Pur privati di potere politico, i Popolani godevano in compenso di salari relativamente alti (rispetto al resto d'Italia e d'Europa), di cibo sicuro e a prezzi controllati dalla Serenissima; non temevano guerre civili o assalti di eserciti stranieri; non erano relegati in suburbi, poiché le loro abitazioni fiancheggiavano quelle dei patrizi e dei mercanti con cui si mescolavano nelle calli e nei campi, parlando la stessa lingua veneta. Fieri dell'appartenenza ad uno Stato forte e libero, partecipavano alle feste pubbliche, civili e religiose, al Carnevale, alle Regate, alle cerimonie d'elezione dei Dogi e a quelle che accompagnavano le visite di personaggi illustri.
Si spiega così la quasi totale mancanza di movimenti sociali, la fedeltà alle istituzioni ed il senso di appartenenza di così lunga durata.

domenica 29 agosto 2010

Venezia e le sue donne

Ci sono dei pregiudizi ancora abbastanza radicati sulla vita dei veneziani ai tempi della Repubblica. Sono pregiudizi che risalgono al 1818 quando apparve il libro di Pierre-Antoine Daru, Historie de la Rèpublique de Venise, che presenta il governo veneziano come regime bieco e tirannico.

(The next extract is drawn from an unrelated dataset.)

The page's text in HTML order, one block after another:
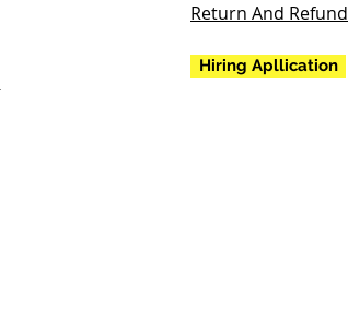
Return And Refund
Hiring Apllication
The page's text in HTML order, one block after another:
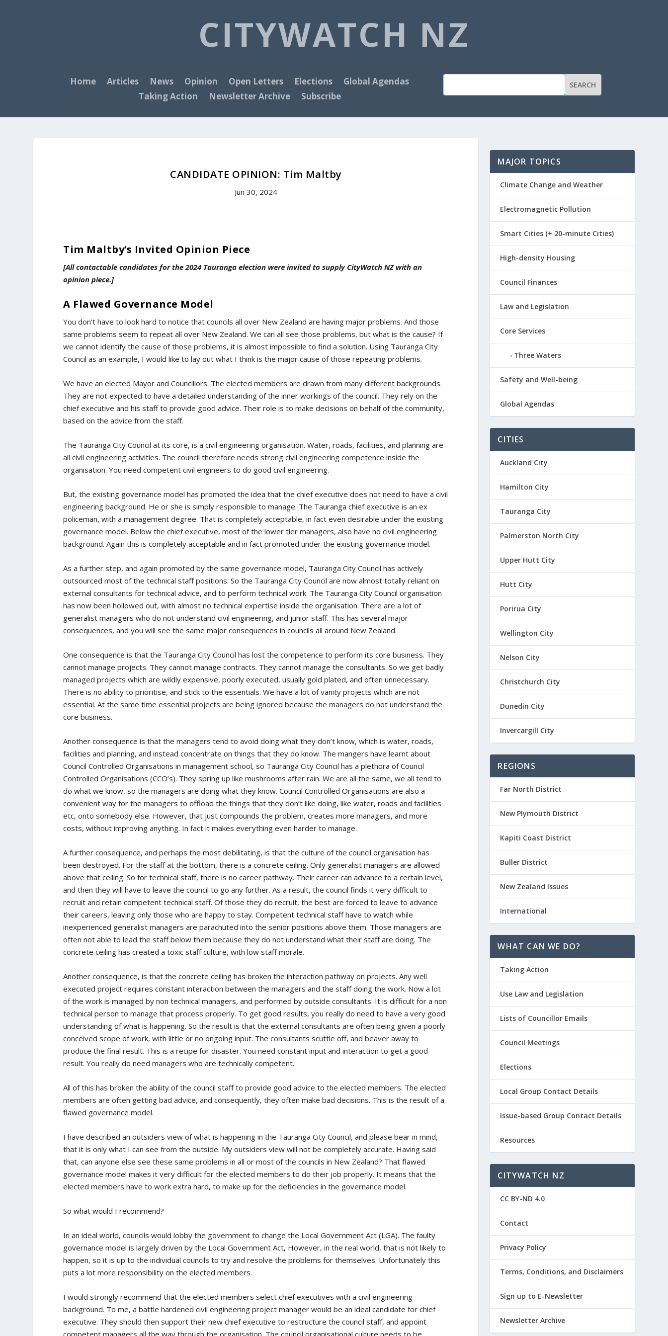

Niente di più falso.
Venezia fu il rifugio di perseguitati politici di altri stati, aveva una regolamentazione carceraria umana (cosa che ancora oggi non tutti gli stati hanno), e una politica sociale invidiabile. E la condizione femminile a Venezia appare unica per dignità e libertà, certamente ancora insufficiente ed inadeguata, ma di sicuro incomparabile con quella di altri stati in quella epoca.
Si legge nell'Editto di Rotari: "Se la moglie avrà ucciso il marito, sia uccisa, e i suoi beni siano assegnati ai parenti del marito, mentre se il marito avrà ucciso ingiustamente la moglie, paghi un risarcimento di 1200 scudi..." A Venezia viceversa abbiamo numerose sentenze di condanna per uxoricidio che prevedono la condanna a morte del marito. Anche nei casi di violenza carnale abbiamo numerose sentenze che vedono la donna in posizione vantaggiosa.

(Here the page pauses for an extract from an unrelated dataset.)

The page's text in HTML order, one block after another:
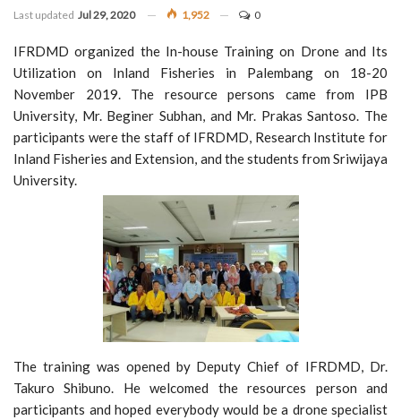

Nella civilissima Firenze la donna aveva meno possibilità che a Venezia di disporre dei propri beni in sede testamentaria. A Venezia la donna col divenire maggiorenne usciva dalla patria potestà (questo già a fine Trecento). A Venezia una donna poteva stipulare ogni tipo di atto: compravendite, locazioni, donazioni, prestiti.... Tutte possibilità impensabili altrove.

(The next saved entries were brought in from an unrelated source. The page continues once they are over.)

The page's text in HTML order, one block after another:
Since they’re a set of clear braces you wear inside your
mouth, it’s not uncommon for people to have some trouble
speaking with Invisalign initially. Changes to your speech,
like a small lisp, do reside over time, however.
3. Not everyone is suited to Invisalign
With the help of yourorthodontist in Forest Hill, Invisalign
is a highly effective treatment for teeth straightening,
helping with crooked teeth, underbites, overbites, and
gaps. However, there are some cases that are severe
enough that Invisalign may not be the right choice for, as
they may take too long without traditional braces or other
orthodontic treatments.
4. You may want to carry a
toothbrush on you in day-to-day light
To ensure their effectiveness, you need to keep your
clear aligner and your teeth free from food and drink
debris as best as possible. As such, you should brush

Questa ampia libertà ha permesso che a Venezia alcune donne si siano conquistate un posto nella storia: Elena Lucrezia Corner Piscopia, la prima donna laurerata nel mondo, Elisabetta Caminer Turra, considerata la prima redattrice letteraria in Europa, Rosalba Carriera, la prima pittrice donna a cui la società colta dell'epoca aprì le porte di corti reali e palazzi nobiliari, e Lucrezia Marinelli, prima femminista della storia, autrice del libro: Della nobiltà et eccellezza delle donne (1610).